AIM OF THE TASK:
Only the pictures are dropped. Restate each line below word for word.

** DATA SHOWN follows **

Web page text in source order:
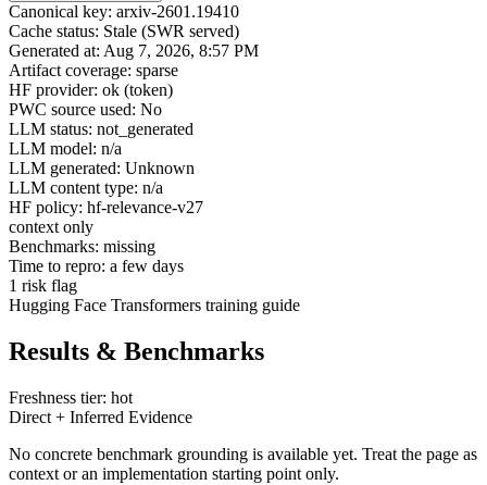
Canonical key: arxiv-2601.19410
Cache status: Stale (SWR served)
Generated at: Aug 7, 2026, 8:57 PM
Artifact coverage: sparse
HF provider: ok (token)
PWC source used: No
LLM status: not_generated
LLM model: n/a
LLM generated: Unknown
LLM content type: n/a
HF policy: hf-relevance-v27
context only
Benchmarks: missing
Time to repro: a few days
1 risk flag
Hugging Face Transformers training guide
Results & Benchmarks
Freshness tier: hot
Direct + Inferred Evidence
No concrete benchmark grounding is available yet. Treat the page as
context or an implementation starting point only.
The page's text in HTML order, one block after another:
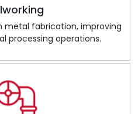
metal fabrication, improving
processing operations.
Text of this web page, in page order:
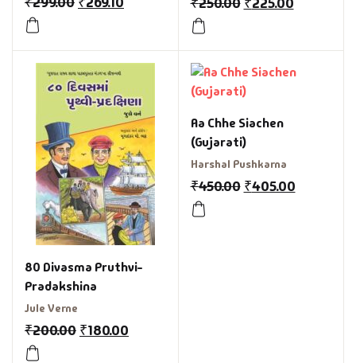
80 Divasma Pruthvi-
Pradakshina
Jule Verne
₹200.00 ₹180.00
Aa Chhe Siachen
(Gujarati)
Harshal Pushkarna
₹450.00 ₹405.00
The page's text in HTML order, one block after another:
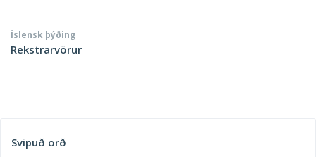
Íslensk þýðing
Rekstrarvörur
Svipuð orð
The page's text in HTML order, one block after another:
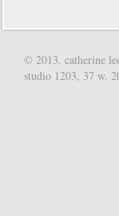
© 2013. catherine
studio 1203, 37 w.
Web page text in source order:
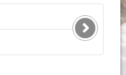
Submit
Login
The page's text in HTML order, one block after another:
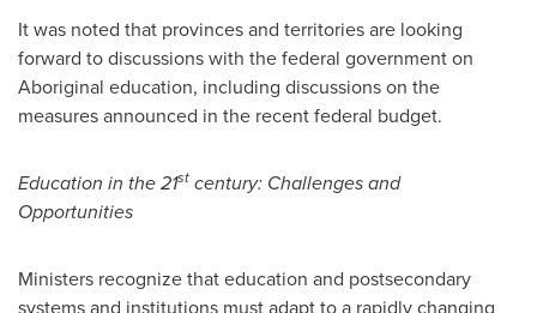
It was noted that provinces and territories are looking
forward to discussions with the federal government on
Aboriginal education, including discussions on the
measures announced in the recent federal budget.
Education in the 21st century: Challenges and
Opportunities
Ministers recognize that education and postsecondary
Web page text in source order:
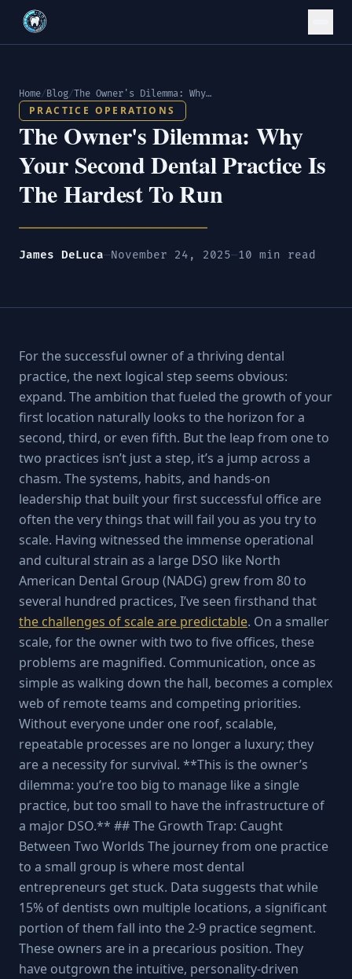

** End of DATA SHOWN **

ANSWER TO THE PROBLEM:
Web page text in source order:
Canonical key: arxiv-2601.19410
Cache status: Stale (SWR served)
Generated at: Aug 7, 2026, 8:57 PM
Artifact coverage: sparse
HF provider: ok (token)
PWC source used: No
LLM status: not_generated
LLM model: n/a
LLM generated: Unknown
LLM content type: n/a
HF policy: hf-relevance-v27
context only
Benchmarks: missing
Time to repro: a few days
1 risk flag
Hugging Face Transformers training guide
Results & Benchmarks
Freshness tier: hot
Direct + Inferred Evidence
No concrete benchmark grounding is available yet. Treat the page as
context or an implementation starting point only.
The page's text in HTML order, one block after another:
metal fabrication, improving
processing operations.
Text of this web page, in page order:
80 Divasma Pruthvi-
Pradakshina
Jule Verne
₹200.00 ₹180.00
Aa Chhe Siachen
(Gujarati)
Harshal Pushkarna
₹450.00 ₹405.00
The page's text in HTML order, one block after another:
Íslensk þýðing
Rekstrarvörur
Svipuð orð
The page's text in HTML order, one block after another:
© 2013. catherine
studio 1203, 37 w.
Web page text in source order:
Submit
Login
The page's text in HTML order, one block after another:
It was noted that provinces and territories are looking
forward to discussions with the federal government on
Aboriginal education, including discussions on the
measures announced in the recent federal budget.
Education in the 21st century: Challenges and
Opportunities
Ministers recognize that education and postsecondary
Web page text in source order:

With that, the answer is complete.